Complainte, variante de « il était un petit navire »
C’est un joli petit navire;
dessus la mer s’en est allé;
tant il a couru vent arrière
avec honnettes et perroquets.
Tout au plus près et tout grand largue,
que le calme l’a genopé.
Nous étions trois cents lieues au large
quand les vivres nous ont manqué.
Au bout de cinq a’ six semaines
restés sans boire et sans manger
fallut tirer la courte-paille
savoir lequel serait mangé.
Le Capitaine tient les pailles
la plus courte lui a resté.
Le Capitaine a bon courage,
pourtant ne se tient de pleurer.
Mon second, prenez le navire,
à Bordeaux le ramènerez.
Le mousse entend le Capitaine,
sitôt il se met à pleurer.
« Que diriez-vous, mon Capitaine,
Si je vous tirais du danger?
Hélas, mousse, mon pauvre mousse
que pourrais-tu pour me sauver?
Je n’ai ni parent ni parente,
ni amoureuse à me pleurer;
mon berceau fut dans la grand’hune,
ma nourrice fut un gabier.
Laissez-moi monter dans la hune;
pour vous, le sort je subirai.
En s’écriant: O Vierge mère,
sera donc moi qui serai mangé?
Le mousse monte dans la hune,
ouvre l’oeil de tous les côtés ;
Je vois la brise qui se lève,
la mer sur les brisants briser.
Mes amis, ayez patience ;
un peu plus haut je veux monter.
Il s’est dressé sur la grand’vergue,
vers le Ponant a regardé.
Ah! dis-moi, mousse, petit mousse,
ne vois-tu rien de ce côté?
Hélas!
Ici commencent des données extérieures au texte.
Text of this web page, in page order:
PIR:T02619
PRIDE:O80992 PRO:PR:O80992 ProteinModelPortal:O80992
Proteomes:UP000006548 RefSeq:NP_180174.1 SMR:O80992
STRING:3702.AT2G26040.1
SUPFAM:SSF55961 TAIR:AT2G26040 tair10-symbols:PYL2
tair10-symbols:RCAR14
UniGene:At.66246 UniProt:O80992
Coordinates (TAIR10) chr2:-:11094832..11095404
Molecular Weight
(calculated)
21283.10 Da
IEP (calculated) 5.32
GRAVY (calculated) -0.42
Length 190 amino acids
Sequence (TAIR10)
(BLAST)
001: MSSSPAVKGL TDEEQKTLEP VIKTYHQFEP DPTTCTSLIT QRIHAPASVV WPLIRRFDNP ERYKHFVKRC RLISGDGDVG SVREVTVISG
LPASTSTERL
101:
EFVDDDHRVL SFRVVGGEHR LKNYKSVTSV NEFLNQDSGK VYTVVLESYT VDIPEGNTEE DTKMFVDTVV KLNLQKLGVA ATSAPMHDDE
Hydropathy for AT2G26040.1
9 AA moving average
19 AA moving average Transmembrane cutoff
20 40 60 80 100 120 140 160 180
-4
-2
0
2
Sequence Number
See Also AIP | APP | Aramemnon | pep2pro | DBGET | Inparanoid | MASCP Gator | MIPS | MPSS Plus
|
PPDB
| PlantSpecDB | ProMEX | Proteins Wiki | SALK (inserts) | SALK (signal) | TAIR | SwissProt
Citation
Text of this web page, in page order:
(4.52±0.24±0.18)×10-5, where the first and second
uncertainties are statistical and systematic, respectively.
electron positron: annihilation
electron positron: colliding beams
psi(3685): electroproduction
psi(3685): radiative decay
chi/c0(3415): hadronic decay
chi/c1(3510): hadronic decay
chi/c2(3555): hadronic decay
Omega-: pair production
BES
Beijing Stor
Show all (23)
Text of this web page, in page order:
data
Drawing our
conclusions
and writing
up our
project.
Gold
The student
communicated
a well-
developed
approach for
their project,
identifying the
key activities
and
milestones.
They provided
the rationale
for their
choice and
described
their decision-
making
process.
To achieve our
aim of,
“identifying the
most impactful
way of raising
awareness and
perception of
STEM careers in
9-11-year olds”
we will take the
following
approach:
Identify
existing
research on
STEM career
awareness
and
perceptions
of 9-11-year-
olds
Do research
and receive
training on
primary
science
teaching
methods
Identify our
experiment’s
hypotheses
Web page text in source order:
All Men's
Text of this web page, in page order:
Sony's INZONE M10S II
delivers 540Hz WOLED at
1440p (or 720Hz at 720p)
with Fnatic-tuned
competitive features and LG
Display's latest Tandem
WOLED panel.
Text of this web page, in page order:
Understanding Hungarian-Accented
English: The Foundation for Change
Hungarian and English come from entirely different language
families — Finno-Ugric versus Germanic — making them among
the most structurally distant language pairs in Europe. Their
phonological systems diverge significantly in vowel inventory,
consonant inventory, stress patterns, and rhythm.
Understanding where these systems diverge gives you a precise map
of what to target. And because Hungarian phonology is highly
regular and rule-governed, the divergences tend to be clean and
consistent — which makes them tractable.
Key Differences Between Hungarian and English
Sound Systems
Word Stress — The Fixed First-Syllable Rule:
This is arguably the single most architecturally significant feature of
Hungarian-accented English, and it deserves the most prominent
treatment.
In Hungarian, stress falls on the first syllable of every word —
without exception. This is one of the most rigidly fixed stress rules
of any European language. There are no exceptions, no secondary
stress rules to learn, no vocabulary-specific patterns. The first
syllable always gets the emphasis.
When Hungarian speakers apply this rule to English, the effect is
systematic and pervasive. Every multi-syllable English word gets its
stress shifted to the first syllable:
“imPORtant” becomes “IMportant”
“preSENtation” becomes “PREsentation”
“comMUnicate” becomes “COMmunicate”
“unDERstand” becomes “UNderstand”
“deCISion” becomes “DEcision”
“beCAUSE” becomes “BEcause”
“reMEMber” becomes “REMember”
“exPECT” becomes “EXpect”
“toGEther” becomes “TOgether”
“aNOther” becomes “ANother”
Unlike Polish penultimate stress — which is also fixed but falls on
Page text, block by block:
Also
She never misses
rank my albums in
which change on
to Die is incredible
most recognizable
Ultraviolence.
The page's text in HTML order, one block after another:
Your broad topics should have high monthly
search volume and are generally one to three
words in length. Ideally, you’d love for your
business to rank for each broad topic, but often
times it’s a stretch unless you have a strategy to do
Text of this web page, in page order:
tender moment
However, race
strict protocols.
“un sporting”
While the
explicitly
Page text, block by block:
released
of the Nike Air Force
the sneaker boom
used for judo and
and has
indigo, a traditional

Hélas ! mon Capitaine
je vois la lame déferler.
Il est monté jusqu’aux croisettes,
vers le Levant a regardé.
Ah! dis-moi, mousse, petit mousse,
Ne vois-tu rien de ce côté?
Je vois venir trois alouettes
et derrière elles l’épervier
je vois là loin la mer qui brise,
je vois la pointe d’un clocher.
Terre ! Je vois la grande grève,
la girouette du clocher.
Je vois la flèche de l’église,
et les cloches qu’on fait danser.
Je vois la tour de Babylone,
Barbarie de l’autre côté.
Je vois les moutons dans la plaine;
et la bergère à les garder.
J’y ai sauvé mon capitaine
sans moi il aurait été mangé,
j’ai eu sa fille en mariage
et le vaisseau de dessous nos pieds ».